Selain itu, Indonesia juga akan membebaskan wadah dan bahan-bahan lain yang digunakan untuk mengangkut produk-produk manufaktur dari sertifikasi halal dan persyaratan pelabelan halal, kecuali untuk wadah dan bahan lain yang digunakan untuk mengangkut makanan dan minuman, kosmetik dan farmasi.

Sejalan dengan itu, Indonesia juga dikatakan tidak akan memaksakan pelabelan atau persyaratan sertifikasi untuk produk non-halal. Sebaliknya, Indonesia akan mengizinkan sertifikasi halal dari AS. Dalam hal ini, Otoritas Halal Indonesia alias Badan Penyelenggara Jaminan Produk Halal (BPJPH) harus mengakui produk dengan sertifikasi halal dari AS yang akan dikirimkan ke Tanah Air.

Majelis Ulama Indonesia (MUI) menegaskan kewajiban sertifikasi halal bagi produk yang masuk dan beredar di Indonesia tidak dapat dinegosiasikan. Penegasan ini disampaikan menyusul kesepakatan dagang antara pemerintah Indonesia dan AS yang menyebut produk AS tertentu tidak lagi diwajibkan memiliki sertifikasi halal.

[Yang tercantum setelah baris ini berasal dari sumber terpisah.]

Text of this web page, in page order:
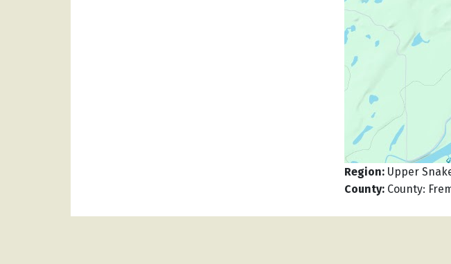
Region: Upper
County: County:
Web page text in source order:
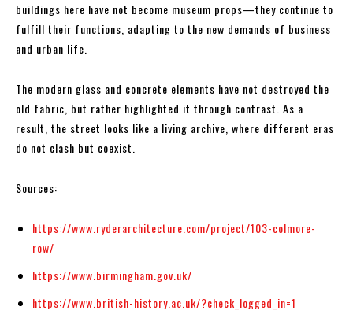
buildings here have not become museum props—they continue to
fulfill their functions, adapting to the new demands of business
and urban life.
The modern glass and concrete elements have not destroyed the
old fabric, but rather highlighted it through contrast. As a
result, the street looks like a living archive, where different eras
do not clash but coexist.
Sources:
https://www.ryderarchitecture.com/project/103-colmore-
row/
https://www.birmingham.gov.uk/
https://www.british-history.ac.uk/?check_logged_in=1
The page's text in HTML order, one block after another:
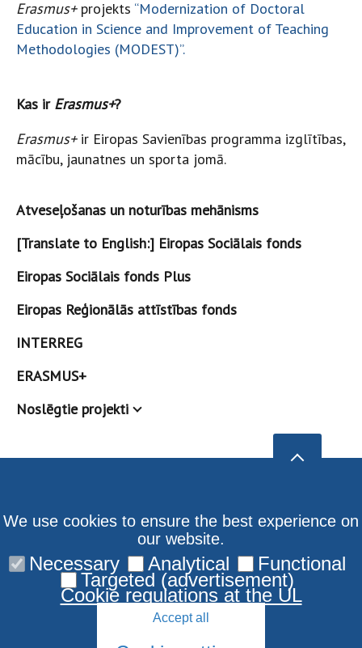
Erasmus+ projekts “Modernization of Doctoral
Education in Science and Improvement of Teaching
Methodologies (MODEST)”.
Kas ir Erasmus+?
Erasmus+ir Eiropas Savienības programma izglītības,
mācību, jaunatnes un sporta jomā.
Atveseļošanas un noturības mehānisms
[Translate to English:] Eiropas Sociālais fonds
Eiropas Sociālais fonds Plus
Eiropas Reģionālās attīstības fonds
INTERREG
ERASMUS+
Noslēgtie projekti
We use cookies to ensure the best experience on
our website.
Necessary Analytical Functional
Targeted (advertisement)
Cookie regulations at the UL
Accept all
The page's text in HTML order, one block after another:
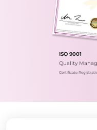
ISO 9001
Quality
Certificate
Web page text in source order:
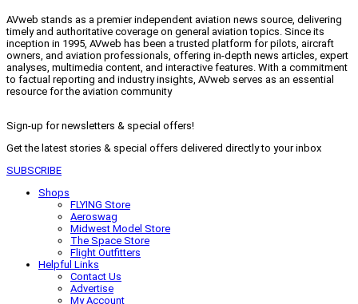
AVweb stands as a premier independent aviation news source, delivering
timely and authoritative coverage on general aviation topics. Since its
inception in 1995, AVweb has been a trusted platform for pilots, aircraft
owners, and aviation professionals, offering in-depth news articles, expert
analyses, multimedia content, and interactive features. With a commitment
to factual reporting and industry insights, AVweb serves as an essential
resource for the aviation community
Sign-up for newsletters & special offers!
Get the latest stories & special offers delivered directly to your inbox
SUBSCRIBE
Shops
FLYING Store
Aeroswag
Midwest Model Store
The Space Store
Flight Outfitters
Helpful Links
Contact Us
Advertise
My Account
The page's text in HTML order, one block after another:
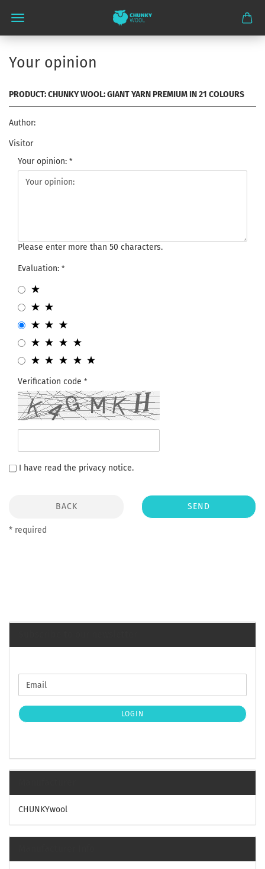
Your opinion
PRODUCT: CHUNKY WOOL: GIANT YARN PREMIUM IN 21 COLOURS
Author:
Visitor
Your opinion:
Please enter more than 50 characters.
Evaluation:
Verification code
I have read the privacy notice.
BACK SEND
* required
CONTINUE
TO
SUBSCRIPTION
PAGE
Email
LOGIN
CHUNKYwool
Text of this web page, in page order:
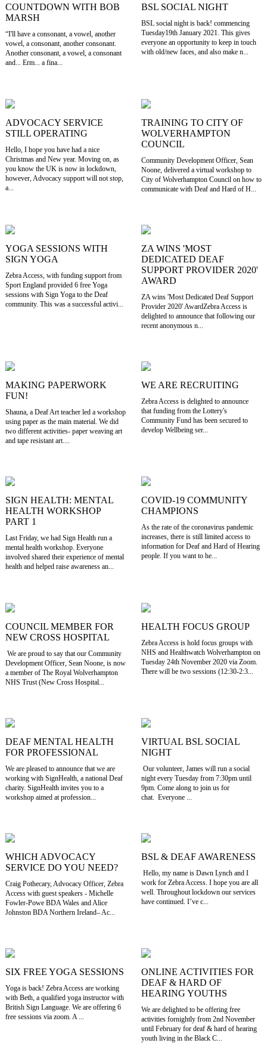
COUNTDOWN WITH BOB
MARSH
“I'll have a consonant, a vowel, another
vowel, a consonant, another consonant.
Another consonant, a vowel, a consonant
and... Erm... a fina...
BSL SOCIAL NIGHT
BSL social night is back! commencing
Tuesday19th January 2021. This gives
everyone an opportunity to keep in touch
with old/new faces, and also make n...
ADVOCACY SERVICE
STILL OPERATING
Hello, I hope you have had a nice
Christmas and New year. Moving on, as
you know the UK is now in lockdown,
however, Advocacy support will not stop,
a...
TRAINING TO CITY OF
WOLVERHAMPTON
COUNCIL
Community Development Officer, Sean
Noone, delivered a virtual workshop to
City of Wolverhampton Council on how to
communicate with Deaf and Hard of H...
YOGA SESSIONS WITH
SIGN YOGA
Zebra Access, with funding support from
Sport England provided 6 free Yoga
sessions with Sign Yoga to the Deaf
community. This was a successful activi...
ZA WINS 'MOST
DEDICATED DEAF
SUPPORT PROVIDER 2020'
AWARD
ZA wins 'Most Dedicated Deaf Support
Provider 2020' AwardZebra Access is
delighted to announce that following our
recent anonymous n...
MAKING PAPERWORK
FUN!
Shauna, a Deaf Art teacher led a workshop
using paper as the main material. We did
two different activities- paper weaving art
and tape resistant art....
WE ARE RECRUITING
Zebra Access is delighted to announce
that funding from the Lottery's
Community Fund has been secured to
develop Wellbeing ser...
SIGN HEALTH: MENTAL
HEALTH WORKSHOP
PART 1
Last Friday, we had Sign Health run a
mental health workshop. Everyone
involved shared their experience of mental
health and helped raise awareness an...
COVID-19 COMMUNITY
CHAMPIONS
As the rate of the coronavirus pandemic
increases, there is still limited access to
information for Deaf and Hard of Hearing
people. If you want to he...
COUNCIL MEMBER FOR
NEW CROSS HOSPITAL
We are proud to say that our Community
Development Officer, Sean Noone, is now
a member of The Royal Wolverhampton
NHS Trust (New Cross Hospital...
HEALTH FOCUS GROUP
Zebra Access is hold focus groups with
NHS and Healthwatch Wolverhampton on
Tuesday 24th November 2020 via Zoom.
There will be two sessions (12:30-2:3...
DEAF MENTAL HEALTH
FOR PROFESSIONAL
We are pleased to announce that we are
working with SignHealth, a national Deaf
charity. SignHealth invites you to a
workshop aimed at profession...
VIRTUAL BSL SOCIAL
NIGHT
Our volunteer, James will run a social
night every Tuesday from 7:30pm until
9pm. Come along to join us for
chat. Everyone ...
WHICH ADVOCACY
SERVICE DO YOU NEED?
Craig Pothecary, Advocacy Officer, Zebra
Access with guest speakers - Michelle
Fowler-Powe BDA Wales and Alice
Johnston BDA Northern Ireland– Ac...
BSL & DEAF AWARENESS
Hello, my name is Dawn Lynch and I
work for Zebra Access. I hope you are all
well. Throughout lockdown our services
have continued. I’ve c...
SIX FREE YOGA SESSIONS
Yoga is back! Zebra Access are working
with Beth, a qualified yoga instructor with
British Sign Language. We are offering 6
free sessions via zoom. A ...
ONLINE ACTIVITIES FOR
DEAF & HARD OF
HEARING YOUTHS
We are delighted to be offering free
activities fornightly from 2nd November
until February for deaf & hard of hearing
youth living in the Black C...

Ketua MUI Bidang Fatwa, Asrorun Ni’am Sholeh, mengajak masyarakat untuk menghindari produk yang tidak halal maupun yang tidak jelas status kehalalannya. “Hindari produk pangan yang tidak halal serta yang tidak jelas kehalalannya, termasuk jika produk AS yang tidak patuh pada aturan halal,” ujar Prof Ni’am dalam siaran pers di Jakarta, Sabtu (21/2/2026).

Ia menegaskan, ketentuan sertifikasi halal telah diatur secara tegas dalam Undang-Undang Nomor 33 Tahun 2014 tentang Jaminan Produk Halal (UU JPH). Dalam aturan tersebut disebutkan setiap produk yang masuk, beredar, dan/atau diperjualbelikan di wilayah Indonesia wajib bersertifikat halal. Menjelaskan aturan jaminan produk halal merupakan bentuk perlindungan negara terhadap hak asasi manusia, khususnya hak beragama yang dijamin secara konstitusional.

Kenapa Harus Haram, Kalau Ada yang Halal?

Dalam kehidupan sehari-hari, umat Islam sering kali dihadapkan pada pilihan antara yang halal dan haram, terutama dalam hal makanan, minuman, atau kegiatan sehari-hari. Prinsip ini tidak hanya menyangkut kepatuhan terhadap aturan agama, tetapi juga berkaitan dengan kebaikan dan kesejahteraan hidup di dunia maupun akhirat. Artikel ini akan membahas mengapa sebaiknya seorang Muslim memilih hal-hal yang halal daripada mendekati yang haram, dan mengapa sikap ini penting dalam kehidupan seorang Muslim. 

Dalam Islam, konsep halal dan haram merupakan bagian dari ketentuan yang Allah tetapkan untuk kebaikan manusia. Allah menyebutkan dalam Al-Qur’an bahwa Dia menciptakan hukum halal dan haram bukan sebagai beban, tetapi sebagai petunjuk bagi manusia agar hidup lebih baik dan selamat. Misalnya, Allah berfirman dalam Surah Al-Baqarah ayat 168 yang artinya, “Wahai manusia, makanlah dari (makanan) yang halal lagi baik yang terdapat di bumi, dan janganlah kamu mengikuti langkah-langkah syaitan; karena sesungguhnya syaitan itu adalah musuh yang nyata bagimu.”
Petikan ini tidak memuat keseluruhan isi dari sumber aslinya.